Он плавал еще с полчаса и вылез из воды только тогда, когда все тело покраснело от холода и зубы стучали как в лихорадке. Прикрывшись рукой, на манер Венеры Медичейской, Лекандра скрылся в кустах, откуда все время его туалета доносилось какое-то забавное фуканье носом и кряканье. Солнце светило ярче и ярче. Туман начал ходить по реке белыми волнами, а потом белоснежной пеленой тихо поднялся кверху, открыв реку во всей ее красоте, — с живописными берегами, выложенными ярко-зеленой осокой и кудрявой вербой, с тихо скользившей водой, отражавшей в себе и небо и плававшие на небе облачка.

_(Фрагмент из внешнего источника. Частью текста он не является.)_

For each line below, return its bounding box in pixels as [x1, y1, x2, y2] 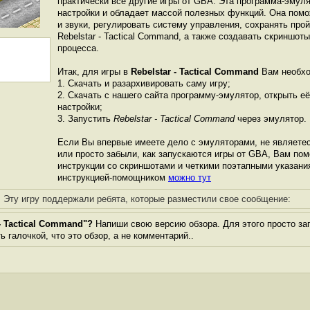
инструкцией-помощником [57, 172, 168, 183]
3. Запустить [57, 113, 113, 124]
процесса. [57, 43, 99, 53]
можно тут [168, 172, 211, 183]
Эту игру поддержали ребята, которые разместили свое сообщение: [3, 194, 291, 204]
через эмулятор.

— На нашем солнышке греетесь… — под самым моим ухом произнес чей-то приятный басок.
Когда я оглянулся, то чуть ли не стукнулся лбом с высоким священником, облеченным в белоснежный пикейный подрясник и с широчайшей панамой на голове. Он с добродушной улыбкой протянул мне свою пухлую, как подушку, десницу и тем же баском проговорил:
— Честь имею рекомендоваться: шатровский поп Михей… Чай, слыхивали про такого зверя?
— А… это ты, родитель? — отозвался Лекандра из-за кустов. — Купаться вышел?
— Да, немного нужно освежить свою грешную плоть…
Грешная плоть о. Михея представляла нечто совершенно особенное, вроде тех наливных яблок, которые вот-вот расколются, только пошевели пальцем. Его высокая фигура была необыкновенно развита в ширину, так что спина была выгнута совсем желобом, как у закормленной купеческой лошади. Плечи и грудь представляли какую-то вздутую массу, которая выпирала из-под пикейного подрясника, точно там были нарывы. Круглое обрюзгшее лицо было серого геморроидального цвета; около небольшого носа луковицей, как в масле, плавали два узких серых глаза. Щеки, походившие на подушки, обросли тощей бородкой. Из-под панамы выбивались две крошечных косички.